8 de junio de 2021, 5:00 AM
8 de junio de 2021, 5:00 AM

Todas las muertes duelen, todas. Algunas traen dos mochilas: la del dolor y la de la impotencia. Todas las muertes pudieron evitarse; algunas debieron impedirse a cualquier precio. Todas las muertes dejan un vacío en sus familias; algunas dejan un vacío imposible de reemplazar en todo un país. Todas las muertes se lloran con abrazos; algunas además con canciones.

Ayer se fueron dos bolivianos insustituibles, Ubaldo Nállar en Santa Cruz y Jaime Junaro en La Paz; dos entrañables artistas de la vida, soñadores de un tiempo mejor, trabajadores de la cultura, del día a día, para sobrevivir y vivir, sin más apoyo que el de sus seguidores, cuando estos podían asistir a los escenarios. Pero llegó el virus, y con él murieron los teatros, las salas de conciertos, las reuniones con fines de entretenimiento cultural, que era lo que les daba vida.

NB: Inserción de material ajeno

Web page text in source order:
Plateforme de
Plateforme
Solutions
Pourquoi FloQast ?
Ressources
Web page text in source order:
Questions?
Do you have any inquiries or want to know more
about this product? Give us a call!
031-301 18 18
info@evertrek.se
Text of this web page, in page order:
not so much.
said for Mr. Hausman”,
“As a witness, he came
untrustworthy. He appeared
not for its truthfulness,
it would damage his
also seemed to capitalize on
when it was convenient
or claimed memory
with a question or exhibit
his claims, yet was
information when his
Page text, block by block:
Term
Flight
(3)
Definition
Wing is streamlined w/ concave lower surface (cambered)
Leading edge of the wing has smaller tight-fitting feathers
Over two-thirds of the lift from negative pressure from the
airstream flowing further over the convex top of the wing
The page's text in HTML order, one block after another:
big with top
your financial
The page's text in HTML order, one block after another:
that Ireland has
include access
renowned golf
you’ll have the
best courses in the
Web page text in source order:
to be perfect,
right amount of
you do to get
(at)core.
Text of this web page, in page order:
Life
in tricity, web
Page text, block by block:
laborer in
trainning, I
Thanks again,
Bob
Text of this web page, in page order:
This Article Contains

Ubaldo desplegó su arte en el mundo del teatro, donde fue actor y director; fue gestor cultural y en esa faceta creó un lugar lleno de magia, de esos que son muy escasos en nuestras ciudades, aunque bastante comunes en aquellos países que cuidan, protegen y alientan la existencia de espacios para la cultura. Lo llamó Lorca, como el gran poeta y dramaturgo granadino, figura sobresaliente de la Generación del 27 de la literatura española del siglo pasado.

Él convirtió aquel lugar en la esquina más cultural de la ciudad, en un café que era más que solo eso, más que un restaurante, más que un escenario de teatro, más que un centro de conferencias, más que un lugar para que canten los artistas… mucho más que un refugio para la innovación.

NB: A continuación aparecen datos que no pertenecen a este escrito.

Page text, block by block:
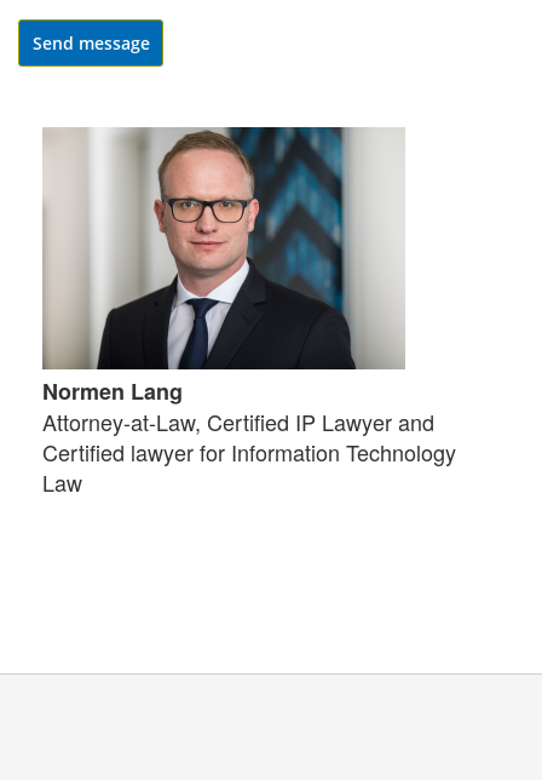
Send message
Normen Lang
Attorney-at-Law, Certified IP Lawyer and
Certified lawyer for Information Technology
Law
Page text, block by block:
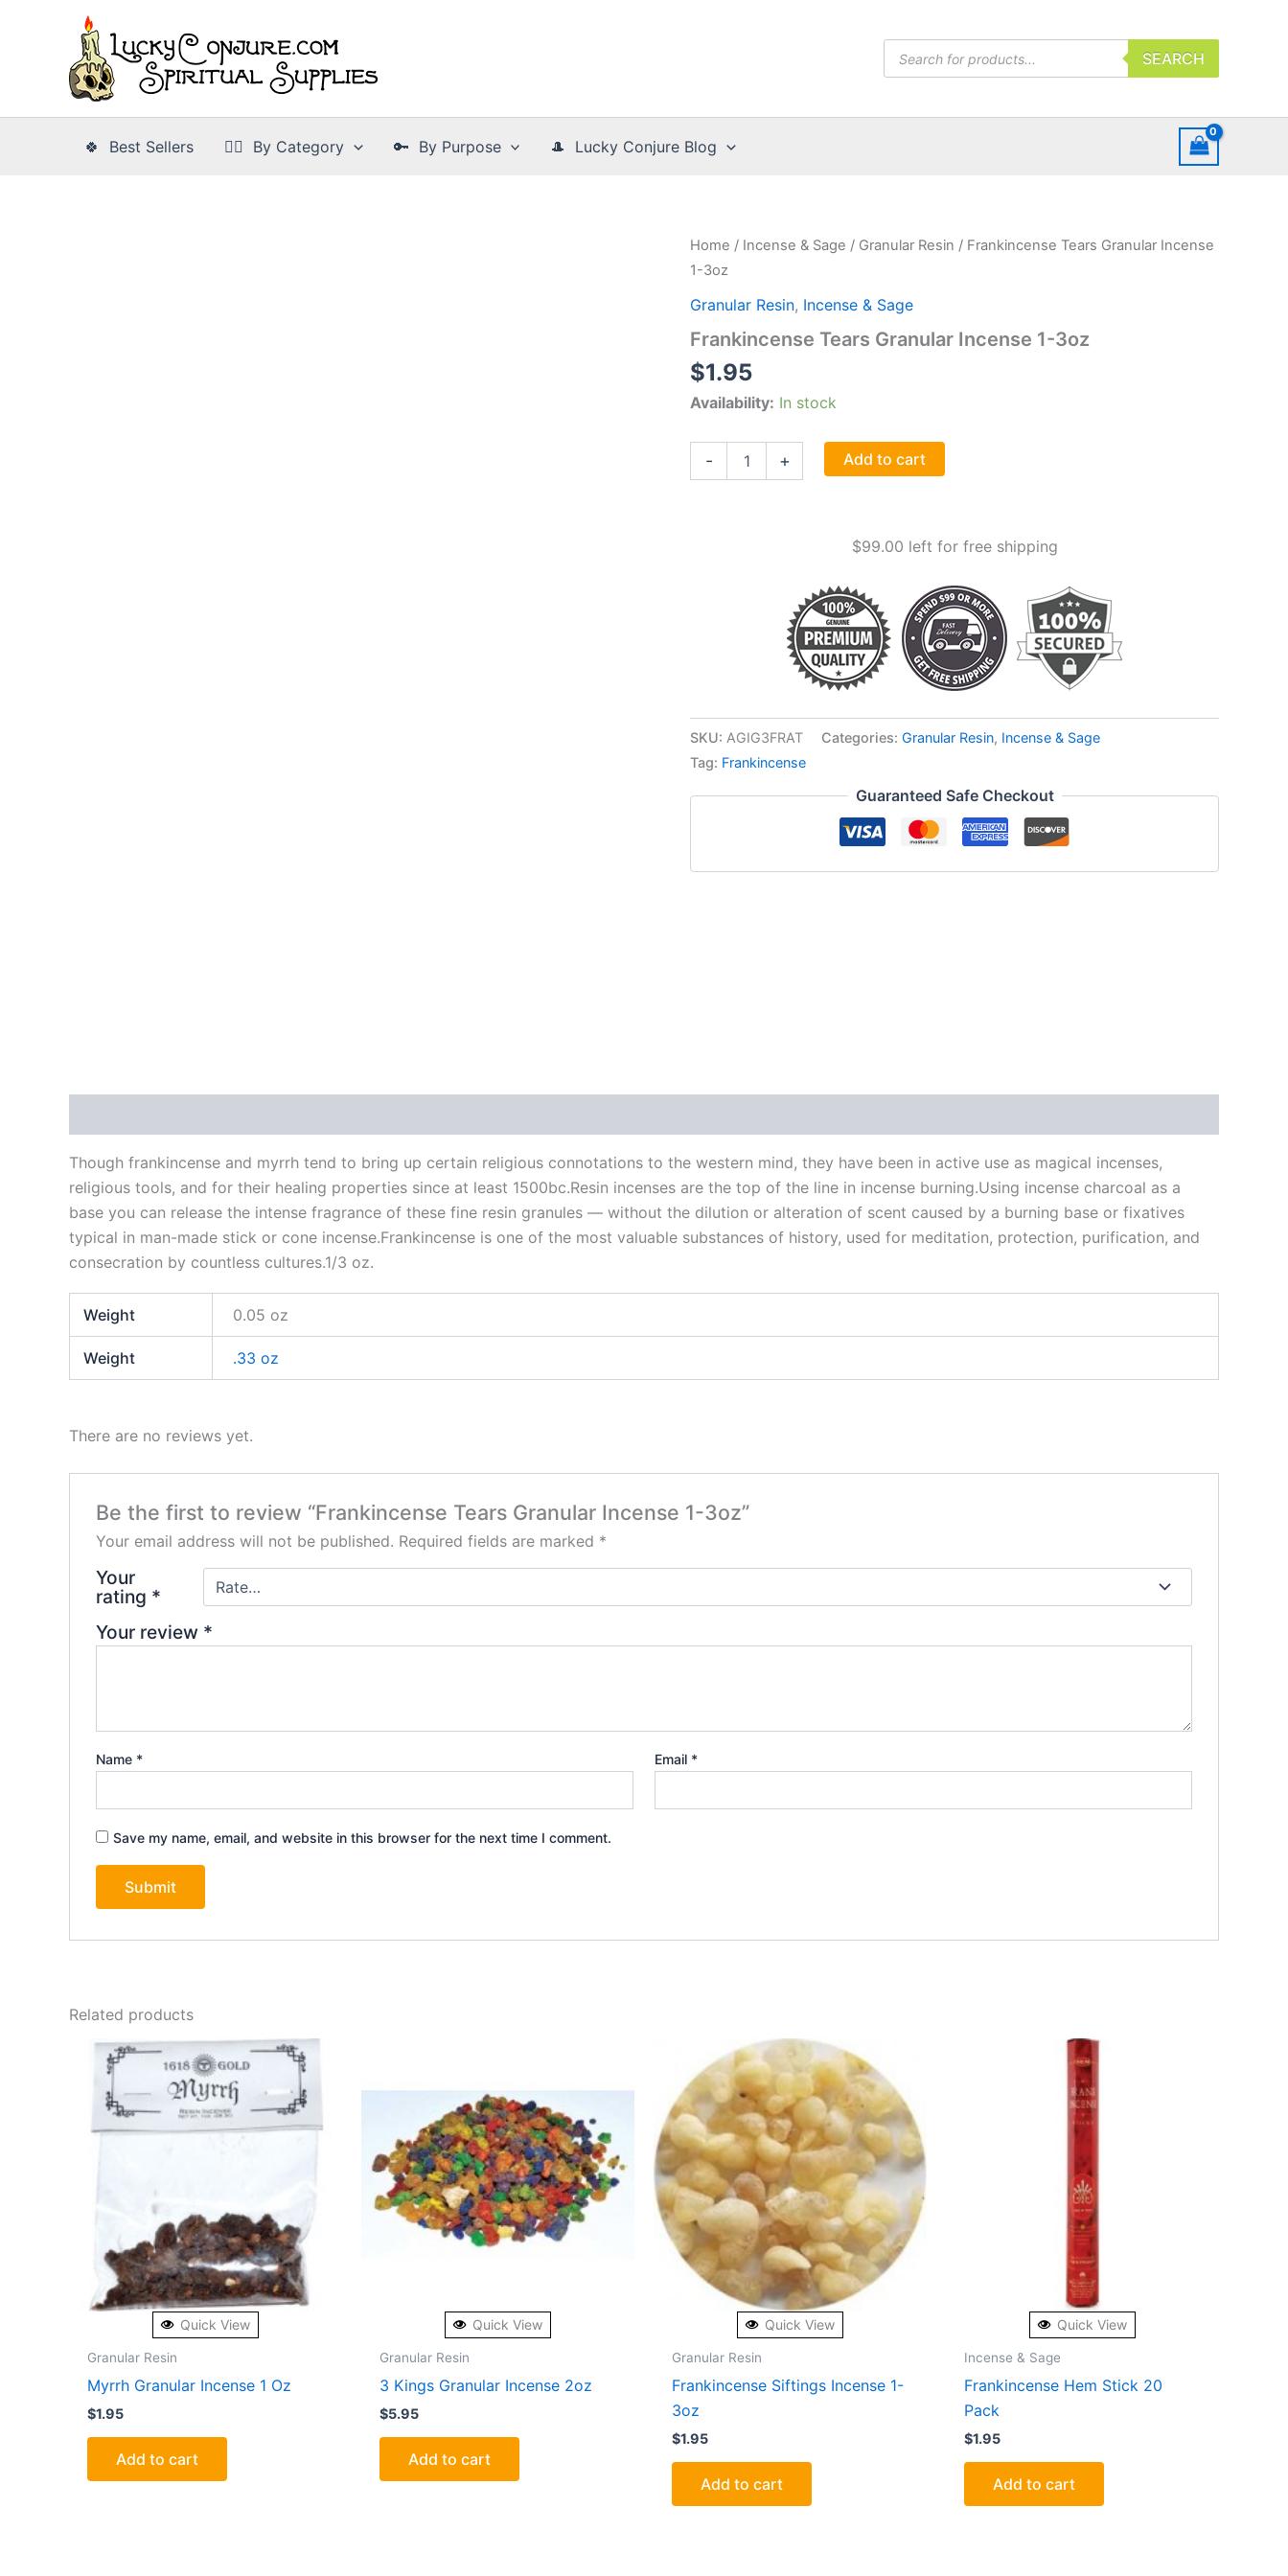
search
SEARCH
🍀 Best Sellers 👉🏾 By Category 🔑 By Purpose 🎩 Lucky Conjure Blog
Home / Incense & Sage / Granular Resin / Frankincense Tears Granular Incense
1-3oz
Granular Resin, Incense & Sage
Frankincense Tears Granular Incense 1-3oz
$1.95
Availability: In stock
- + Add to cart
$99.00 left for free shipping
SKU: AGIG3FRAT Categories: Granular Resin, Incense & Sage
Tag: Frankincense
Guaranteed Safe Checkout
Though frankincense and myrrh tend to bring up certain religious connotations to the western mind, they have been in active use as magical incenses,
religious tools, and for their healing properties since at least 1500bc.Resin incenses are the top of the line in incense burning.Using incense charcoal as a
base you can release the intense fragrance of these fine resin granules — without the dilution or alteration of scent caused by a burning base or fixatives
typical in man-made stick or cone incense.Frankincense is one of the most valuable substances of history, used for meditation, protection, purification, and
consecration by countless cultures.1/3 oz.
Weight 0.05 oz
Weight .33 oz
There are no reviews yet.
Be the first to review “Frankincense Tears Granular Incense 1-3oz”
Your email address will not be published. Required fields are marked *
Your
rating *
Your review *
Name * Email *
Save my name, email, and website in this browser for the next time I comment.
Related products
Quick View
Granular Resin
Myrrh Granular Incense 1 Oz
$1.95
Add to cart
Quick View
Granular Resin
3 Kings Granular Incense 2oz
$5.95
Add to cart
Quick View
Granular Resin
Frankincense Siftings Incense 1-
3oz
$1.95
Add to cart
Quick View
Incense & Sage
Frankincense Hem Stick 20
Pack
$1.95
Add to cart

Jaime Junaro eligió el canto. Con su agrupación Savia Nueva, su voz fue la voz de las canciones más memorables del canto popular boliviano desde hace más de cuarenta años; desde entonces, la canción boliviana y latinoamericana comprometida con las utopías tienen la marca singular de su timbre.

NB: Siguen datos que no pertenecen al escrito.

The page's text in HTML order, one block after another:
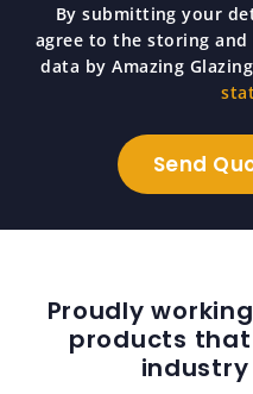
By submitting your
agree to the storing
data by Amazing
Proudly
products
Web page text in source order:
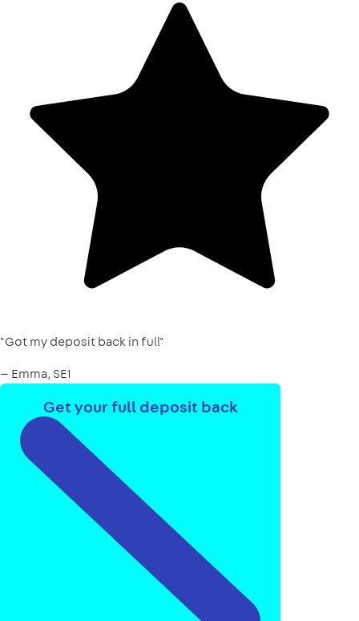
"Got my deposit back in full"
— Emma, SE1
Get your full deposit back
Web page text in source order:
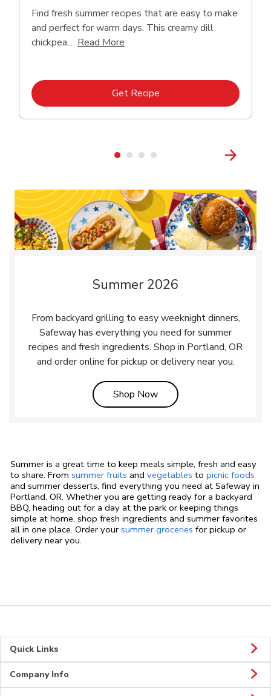
Find fresh summer recipes that are easy to make
and perfect for warm days. This creamy dill
chickpea... Read More
Get RecipeLink Opens in New Tab
Summer 2026
From backyard grilling to easy weeknight dinners,
Safeway has everything you need for summer
recipes and fresh ingredients. Shop in Portland, OR
and order online for pickup or delivery near you.
Shop NowLink Opens in New Tab
Summer is a great time to keep meals simple, fresh and easy
to share. From summer fruits and vegetables to picnic foods
and summer desserts, find everything you need at Safeway in
Portland, OR. Whether you are getting ready for a backyard
BBQ, heading out for a day at the park or keeping things
simple at home, shop fresh ingredients and summer favorites
all in one place. Order your summer groceries for pickup or
delivery near you.
Quick Links
Company Info

Tres generaciones de bolivianos acompañaron ese vuelo de palomas libres que él soltaba con su voz hacia cielos propios, en teatros o escenarios populares abiertos; su canto no fue un canto que convocaba seguidores de esos que aplauden a un ídolo, sino pueblo que encontraba en su voz aquello que ellos mismos querrían decir. La diferencia es que con Jaime ese grito de rebeldía se convertía además en arte.

Canto hermoso, en su caso, que nunca cruzó la línea hacia la política, que eligió el camino de tierra, ese alejado del oportunismo, porque él sabía que la independencia, así como los sueños, no tienen precio ni partido.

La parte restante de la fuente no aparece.